FeatureExtractor Handle for GPT2Model
  160 feature maps (+49 duplicates); 33 inputs
  Memory required for full extraction: 42.153 GB
  Memory usage limiting device set to: cpu
  Memory usage limit currently set to: 16.000 GB
  3 batch(es) required for current memory limit 
   Batch-001: 59 feature maps; 14.792 GB 
   Batch-002: 57 feature maps; 15.856 GB 
   Batch-003: 44 feature maps; 11.505 GB


In [48]:
for batched_feature_maps in tqdm(extractor, 'Overall Progress'):
    feature_maps = batched_feature_maps.join_batches()
    for uid, feature_map in feature_maps.items():
        if 'Attention' in uid:
            print(uid, feature_map.shape)
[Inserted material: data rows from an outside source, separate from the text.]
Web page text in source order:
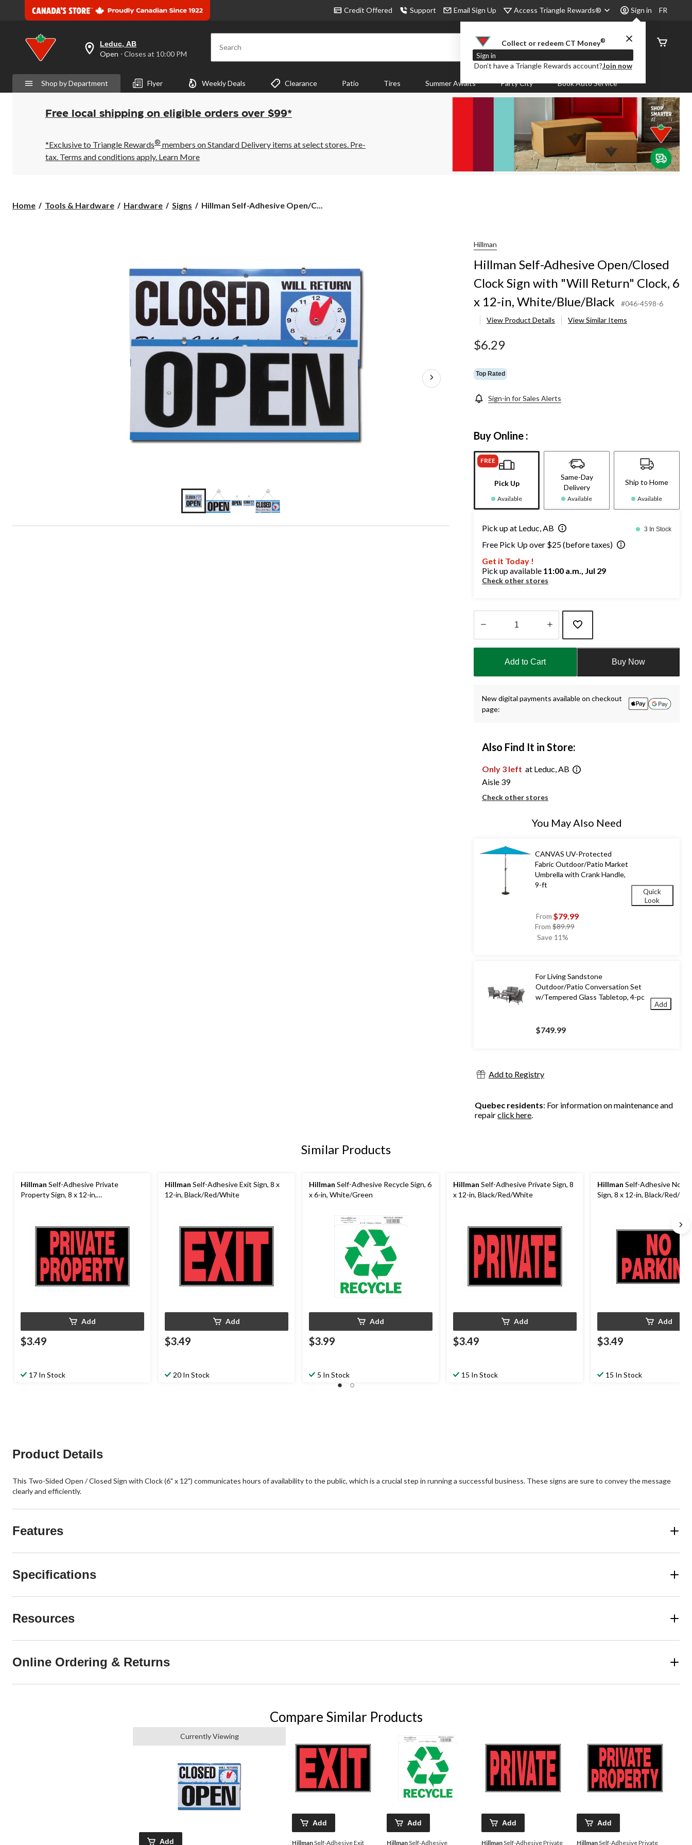
Credit Offered Support Email Sign Up Access Triangle Rewards® Sign in
Collect or redeem CT Money®
Sign in
Don’t have a Triangle Rewards account?Join now
FR
your
preferred
is
Leduc,
AB,
Open,
Closes
10:00
PM
click
Leduc, AB
Open ⋅ Closes at 10:00 PM Search
Order
Status
Shop by Department Flyer Weekly Deals Clearance Patio Tires Summer Awaits Party City Book Auto Service
Free local shipping on eligible orders over $99*
*Exclusive to Triangle Rewards® members on Standard Delivery items at select stores. Pre-
tax. Terms and conditions apply. Learn More
Home Tools & Hardware Hardware Signs
Hillman
Return"
Clock,
6
x
12-
White/Blue/Black
Hillman Self-Adhesive Open/C...
Hillman
Hillman Self-Adhesive Open/Closed
Clock Sign with "Will Return" Clock, 6
x 12-in, White/Blue/Black
#046-4598-6
View Product Details
View Similar Items
$6.29
Top Rated
Sign-in for Sales Alerts
Buy Online :
FREE
Pick Up
Available
Same-Day
Delivery
Available
Ship to Home
Available
Pick up at Leduc, AB 3 In Stock
Free Pick Up over $25 (before taxes)
Get it Today !
Pick up available 11:00 a.m., Jul 29
Check other stores
1
Add to Cart Buy Now
New digital payments available on checkout
page:
Also Find It in Store:
Only 3 left at Leduc, AB
Aisle 39
Check other stores
You May Also Need
CANVAS UV-Protected
Fabric Outdoor/Patio Market
Umbrella with Crank Handle,
9-ft
From $79.99
From$89.99price
Save 11%
Quick
Look
For Living Sandstone
Outdoor/Patio Conversation Set
w/Tempered Glass Tabletop, 4-pc
$749.99
Add
Add to Registry
Quebec residents: For information on maintenance and
repairclick here
Similar Products
Hillman Self-Adhesive Private
Property Sign, 8 x 12-in,
Add
$3.49
17 In Stock
Hillman Self-Adhesive Exit Sign, 8 x
12-in, Black/Red/White
Add
$3.49
20 In Stock
Hillman Self-Adhesive Recycle Sign, 6
x 6-in, White/Green
Add
$3.99
5 In Stock
Hillman Self-Adhesive Private Sign, 8
x 12-in, Black/Red/White
Add
$3.49
15 In Stock
Hillman Self-Adhesive No
Sign, 8 x 12-in, Black/Red/
Add
$3.49
15 In Stock
Product Details
This Two-Sided Open / Closed Sign with Clock (6" x 12") communicates hours of availability to the public, which is a crucial step in running a successful business. These signs are sure to convey the message
clearly and efficiently.
Features
Specifications
Resources
Online Ordering & Returns
Compare Similar Products
Currently Viewing
Add
Add
HillmanSelf-Adhesive Exit
Add
HillmanSelf-Adhesive
Add
HillmanSelf-Adhesive Private
Add
HillmanSelf-Adhesive Private

Overall Progress:   0%|          | 0/3 [00:00<?, ?it/s]

Irregularly shaped feature_maps excluded by default.


Joining Batched Feature Maps:   0%|          | 0/3 [00:00<?, ?it/s]

GPT2Attention-3-2 torch.Size([5, 1024, 768])
GPT2Attention-3-6 torch.Size([5, 1024, 768])
GPT2Attention-3-10 torch.Size([5, 1024, 768])
GPT2Attention-3-14 torch.Size([5, 1024, 768])
GPT2Attention-3-18 torch.Size([5, 1024, 768])
Irregularly shaped feature_maps excluded by default.


Joining Batched Feature Maps:   0%|          | 0/3 [00:00<?, ?it/s]

GPT2Attention-3-22 torch.Size([5, 1024, 768])
GPT2Attention-3-26 torch.Size([5, 1024, 768])
GPT2Attention-3-30 torch.Size([5, 1024, 768])
GPT2Attention-3-34 torch.Size([5, 1024, 768])
Irregularly shaped feature_maps excluded by default.


Joining Batched Feature Maps:   0%|          | 0/3 [00:00<?, ?it/s]

GPT2Attention-3-38 torch.Size([5, 1024, 768])
GPT2Attention-3-42 torch.Size([5, 1024, 768])
GPT2Attention-3-46 torch.Size([5, 1024, 768])


And there you have it; the use of batched_feature_maps and averaging to extract features from GPT2!